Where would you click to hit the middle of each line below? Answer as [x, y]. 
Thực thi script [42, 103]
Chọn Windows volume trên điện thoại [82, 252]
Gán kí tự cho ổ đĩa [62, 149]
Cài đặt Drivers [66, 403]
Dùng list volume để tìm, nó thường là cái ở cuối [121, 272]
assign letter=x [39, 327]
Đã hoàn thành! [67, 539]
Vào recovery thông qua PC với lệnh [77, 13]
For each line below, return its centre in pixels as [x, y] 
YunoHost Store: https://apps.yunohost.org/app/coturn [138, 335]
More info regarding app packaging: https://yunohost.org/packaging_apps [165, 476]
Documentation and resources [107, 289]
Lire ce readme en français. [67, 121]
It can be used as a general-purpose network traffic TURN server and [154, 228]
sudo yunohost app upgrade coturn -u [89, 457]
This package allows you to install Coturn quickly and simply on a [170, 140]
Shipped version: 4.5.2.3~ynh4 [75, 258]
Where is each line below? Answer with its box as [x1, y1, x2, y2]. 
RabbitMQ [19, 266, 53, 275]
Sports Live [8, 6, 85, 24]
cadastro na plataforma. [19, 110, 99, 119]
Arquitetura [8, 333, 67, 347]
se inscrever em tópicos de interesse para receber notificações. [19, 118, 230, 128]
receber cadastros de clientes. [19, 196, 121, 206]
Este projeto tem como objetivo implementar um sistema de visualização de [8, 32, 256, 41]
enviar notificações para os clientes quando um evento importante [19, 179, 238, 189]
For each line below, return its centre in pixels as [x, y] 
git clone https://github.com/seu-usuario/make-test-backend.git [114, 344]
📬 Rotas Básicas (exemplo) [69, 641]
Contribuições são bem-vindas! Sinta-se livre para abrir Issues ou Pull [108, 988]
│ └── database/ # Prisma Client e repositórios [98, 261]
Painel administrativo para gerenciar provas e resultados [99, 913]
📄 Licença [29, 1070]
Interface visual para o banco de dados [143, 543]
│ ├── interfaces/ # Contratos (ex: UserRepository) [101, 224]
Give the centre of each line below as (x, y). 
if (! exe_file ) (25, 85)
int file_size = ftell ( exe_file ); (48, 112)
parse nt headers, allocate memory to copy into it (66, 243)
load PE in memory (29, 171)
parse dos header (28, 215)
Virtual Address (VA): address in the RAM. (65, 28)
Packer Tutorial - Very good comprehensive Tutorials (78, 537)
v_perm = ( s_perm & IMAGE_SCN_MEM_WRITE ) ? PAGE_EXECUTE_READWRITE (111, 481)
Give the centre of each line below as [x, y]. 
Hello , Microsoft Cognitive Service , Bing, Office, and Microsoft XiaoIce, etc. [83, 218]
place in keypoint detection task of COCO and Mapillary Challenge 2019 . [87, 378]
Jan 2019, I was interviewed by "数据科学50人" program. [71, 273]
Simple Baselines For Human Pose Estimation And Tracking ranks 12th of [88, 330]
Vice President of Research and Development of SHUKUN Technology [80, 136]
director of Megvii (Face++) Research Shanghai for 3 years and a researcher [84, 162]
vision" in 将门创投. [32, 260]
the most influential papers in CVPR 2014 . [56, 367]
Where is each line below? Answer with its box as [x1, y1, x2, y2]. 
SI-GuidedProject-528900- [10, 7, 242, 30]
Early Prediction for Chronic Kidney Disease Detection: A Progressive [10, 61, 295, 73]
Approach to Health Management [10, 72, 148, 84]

---

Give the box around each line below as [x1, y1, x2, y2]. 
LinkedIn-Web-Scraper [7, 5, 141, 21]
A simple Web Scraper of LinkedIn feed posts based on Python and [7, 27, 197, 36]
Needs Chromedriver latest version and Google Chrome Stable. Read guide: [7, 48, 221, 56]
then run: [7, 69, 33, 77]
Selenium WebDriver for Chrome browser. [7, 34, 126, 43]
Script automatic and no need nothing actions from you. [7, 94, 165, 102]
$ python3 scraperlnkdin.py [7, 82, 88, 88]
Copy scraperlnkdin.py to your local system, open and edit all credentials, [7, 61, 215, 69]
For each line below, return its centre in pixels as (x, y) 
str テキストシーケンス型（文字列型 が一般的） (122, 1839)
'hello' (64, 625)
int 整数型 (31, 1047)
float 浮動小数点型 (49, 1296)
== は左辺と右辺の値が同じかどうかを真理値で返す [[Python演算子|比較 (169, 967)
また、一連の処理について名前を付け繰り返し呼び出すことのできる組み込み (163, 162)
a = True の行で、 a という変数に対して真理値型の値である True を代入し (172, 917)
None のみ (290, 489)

--

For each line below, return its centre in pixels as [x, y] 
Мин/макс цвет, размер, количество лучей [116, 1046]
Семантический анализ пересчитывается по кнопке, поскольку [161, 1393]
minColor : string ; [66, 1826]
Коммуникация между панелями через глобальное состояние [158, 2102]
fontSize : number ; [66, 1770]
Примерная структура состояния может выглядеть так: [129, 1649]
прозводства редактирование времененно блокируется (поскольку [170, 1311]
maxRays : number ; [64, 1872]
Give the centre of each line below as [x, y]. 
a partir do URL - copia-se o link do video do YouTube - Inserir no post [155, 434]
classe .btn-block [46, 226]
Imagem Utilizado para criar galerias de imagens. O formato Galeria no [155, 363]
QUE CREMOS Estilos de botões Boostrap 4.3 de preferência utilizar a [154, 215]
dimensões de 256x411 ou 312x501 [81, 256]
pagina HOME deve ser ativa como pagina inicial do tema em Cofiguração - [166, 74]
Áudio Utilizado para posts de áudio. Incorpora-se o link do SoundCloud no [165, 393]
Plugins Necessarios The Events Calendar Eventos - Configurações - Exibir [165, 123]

:: Instructions to follow ::
For the lines above, output exactly those from the line containing "[[Python演算子|比較 (169, 967)" through the line containing "None のみ (290, 489)", and skip the others.

:: Exercise solution ::
== は左辺と右辺の値が同じかどうかを真理値で返す [[Python演算子|比較 (169, 967)
また、一連の処理について名前を付け繰り返し呼び出すことのできる組み込み (163, 162)
a = True の行で、 a という変数に対して真理値型の値である True を代入し (172, 917)
None のみ (290, 489)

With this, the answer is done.